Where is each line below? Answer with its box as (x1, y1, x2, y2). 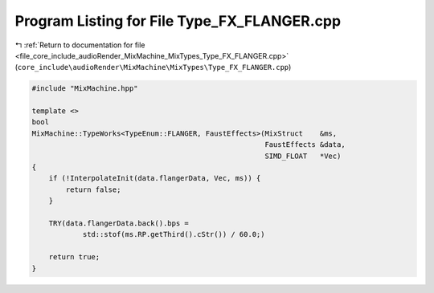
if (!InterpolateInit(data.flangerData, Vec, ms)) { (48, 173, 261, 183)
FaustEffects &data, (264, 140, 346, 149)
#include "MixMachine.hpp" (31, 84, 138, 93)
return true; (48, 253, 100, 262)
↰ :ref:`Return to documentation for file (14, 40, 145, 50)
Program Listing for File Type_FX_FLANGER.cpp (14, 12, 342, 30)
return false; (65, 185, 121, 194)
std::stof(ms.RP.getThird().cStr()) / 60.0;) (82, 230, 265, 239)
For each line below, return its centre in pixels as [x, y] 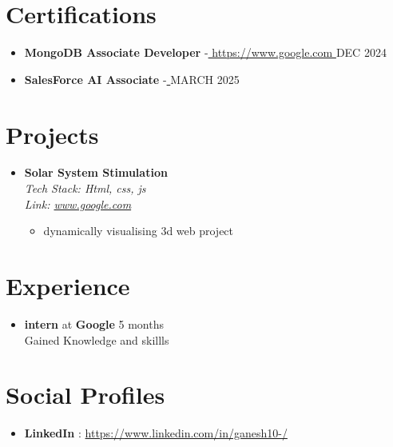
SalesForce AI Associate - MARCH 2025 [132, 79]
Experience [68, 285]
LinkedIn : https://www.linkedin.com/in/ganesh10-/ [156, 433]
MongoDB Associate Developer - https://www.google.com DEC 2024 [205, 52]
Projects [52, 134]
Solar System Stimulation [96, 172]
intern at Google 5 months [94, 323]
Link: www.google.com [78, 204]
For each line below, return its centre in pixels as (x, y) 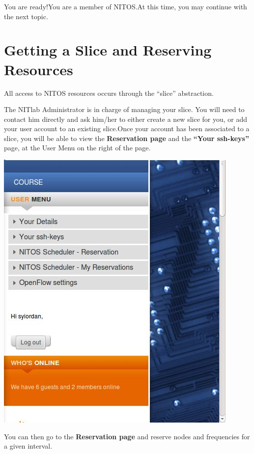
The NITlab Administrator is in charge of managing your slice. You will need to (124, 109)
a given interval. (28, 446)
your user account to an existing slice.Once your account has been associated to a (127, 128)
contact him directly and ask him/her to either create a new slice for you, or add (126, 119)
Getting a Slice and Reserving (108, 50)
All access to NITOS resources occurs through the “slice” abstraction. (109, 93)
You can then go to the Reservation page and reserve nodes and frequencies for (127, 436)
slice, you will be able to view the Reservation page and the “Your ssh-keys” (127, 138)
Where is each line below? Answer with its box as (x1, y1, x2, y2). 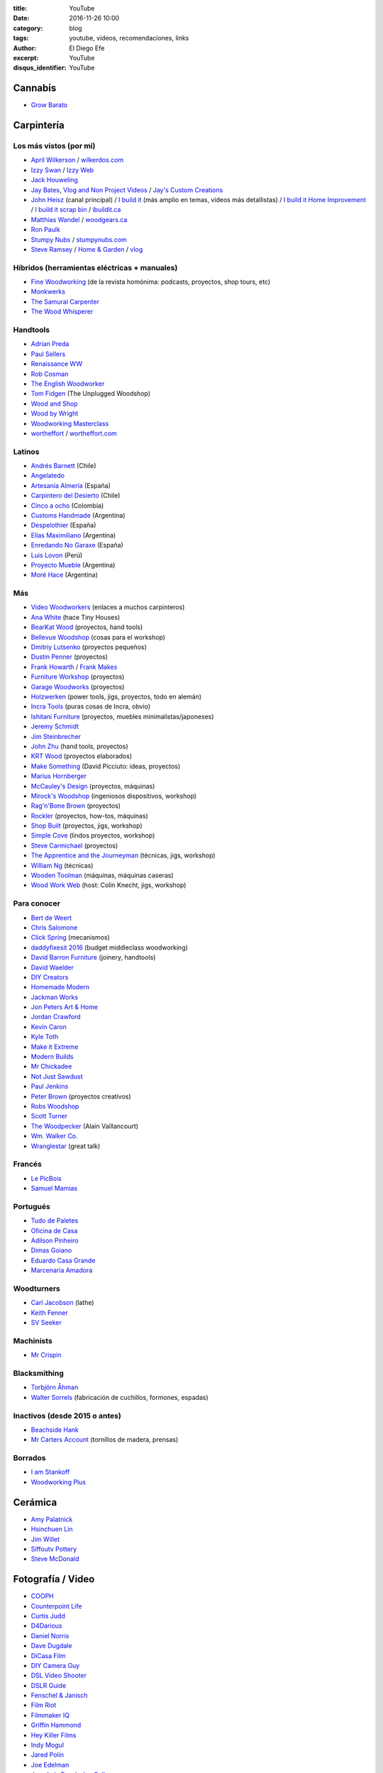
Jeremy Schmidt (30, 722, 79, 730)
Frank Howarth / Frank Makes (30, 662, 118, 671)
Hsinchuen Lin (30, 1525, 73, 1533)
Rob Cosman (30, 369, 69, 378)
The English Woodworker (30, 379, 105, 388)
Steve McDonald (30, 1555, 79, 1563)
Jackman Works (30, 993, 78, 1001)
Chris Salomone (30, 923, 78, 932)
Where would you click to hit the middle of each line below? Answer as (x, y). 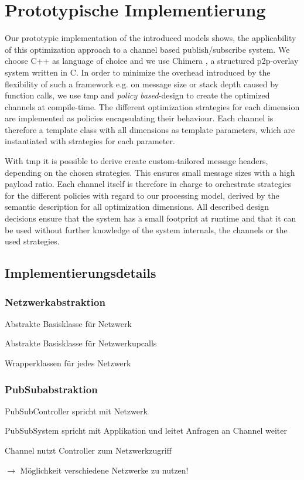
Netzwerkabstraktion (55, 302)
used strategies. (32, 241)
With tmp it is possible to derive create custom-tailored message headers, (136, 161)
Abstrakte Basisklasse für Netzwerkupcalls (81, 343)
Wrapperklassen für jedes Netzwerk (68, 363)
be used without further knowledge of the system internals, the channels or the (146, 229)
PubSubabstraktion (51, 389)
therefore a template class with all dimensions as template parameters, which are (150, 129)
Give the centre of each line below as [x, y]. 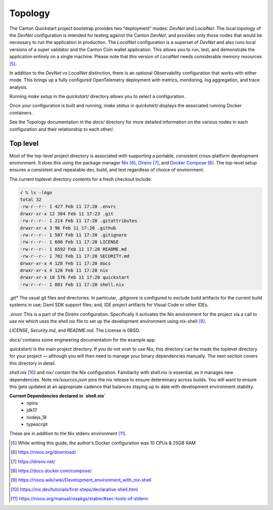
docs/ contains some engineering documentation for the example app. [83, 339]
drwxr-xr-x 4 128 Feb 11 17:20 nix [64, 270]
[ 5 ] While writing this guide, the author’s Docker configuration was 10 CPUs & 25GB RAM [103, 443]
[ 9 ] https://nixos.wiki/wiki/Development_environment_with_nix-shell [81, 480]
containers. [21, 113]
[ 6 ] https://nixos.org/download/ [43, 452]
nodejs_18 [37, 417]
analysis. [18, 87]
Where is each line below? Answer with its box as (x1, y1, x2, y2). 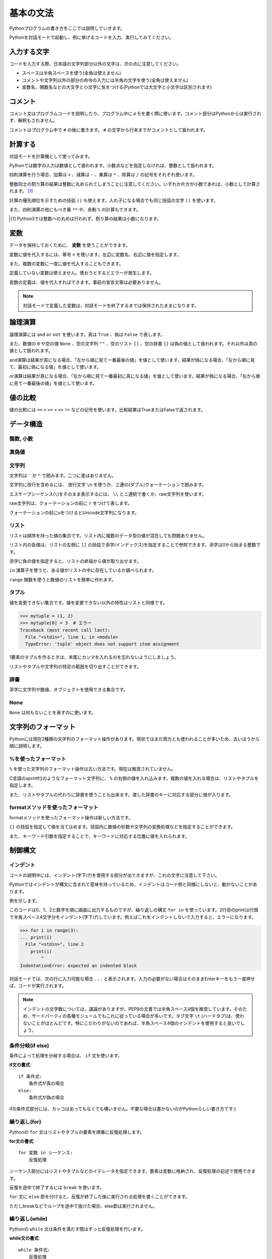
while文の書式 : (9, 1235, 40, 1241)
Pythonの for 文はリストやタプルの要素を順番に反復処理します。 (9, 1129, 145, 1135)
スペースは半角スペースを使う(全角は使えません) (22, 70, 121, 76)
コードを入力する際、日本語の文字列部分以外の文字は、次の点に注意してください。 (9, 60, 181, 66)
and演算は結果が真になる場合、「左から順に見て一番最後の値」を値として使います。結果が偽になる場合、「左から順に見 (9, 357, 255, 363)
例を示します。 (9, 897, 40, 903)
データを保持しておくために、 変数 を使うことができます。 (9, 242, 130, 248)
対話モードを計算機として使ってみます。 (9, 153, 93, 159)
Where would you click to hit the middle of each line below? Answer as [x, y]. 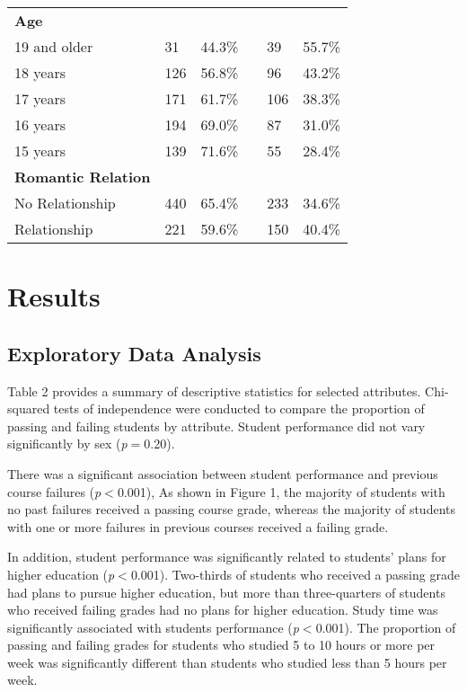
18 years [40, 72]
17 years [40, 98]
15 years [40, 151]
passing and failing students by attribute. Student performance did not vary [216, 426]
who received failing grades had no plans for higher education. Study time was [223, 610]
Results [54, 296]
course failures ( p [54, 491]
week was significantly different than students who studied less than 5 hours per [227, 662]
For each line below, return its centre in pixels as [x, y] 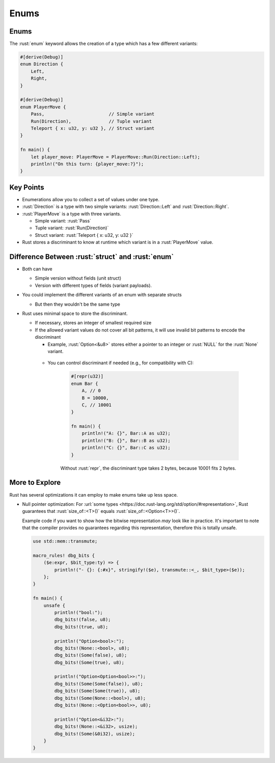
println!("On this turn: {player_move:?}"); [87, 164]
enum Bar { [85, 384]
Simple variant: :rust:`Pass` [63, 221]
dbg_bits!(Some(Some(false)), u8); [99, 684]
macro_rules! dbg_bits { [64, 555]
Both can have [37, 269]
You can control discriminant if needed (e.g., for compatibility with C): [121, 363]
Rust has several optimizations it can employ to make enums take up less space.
● ● ● ●
Activity. In the listing above, find the line holding "std::stof(ms.RP.getThird().cStr()) / 60.0;)" and the line holding "The NITlab Administrator". Reproduce those two lines and all between them exactly, leaving out pictures.

Task solution.
std::stof(ms.RP.getThird().cStr()) / 60.0;) (82, 230, 265, 239)
For each line below, return its centre in pixels as [x, y] 
SalesForce AI Associate - MARCH 2025 [132, 79]
Experience [68, 285]
LinkedIn : https://www.linkedin.com/in/ganesh10-/ [156, 433]
MongoDB Associate Developer - https://www.google.com DEC 2024 [205, 52]
Projects [52, 134]
Solar System Stimulation [96, 172]
intern at Google 5 months [94, 323]
Link: www.google.com [78, 204]
For each line below, return its centre in pixels as (x, y) 
The NITlab Administrator is in charge of managing your slice. You will need to (124, 109)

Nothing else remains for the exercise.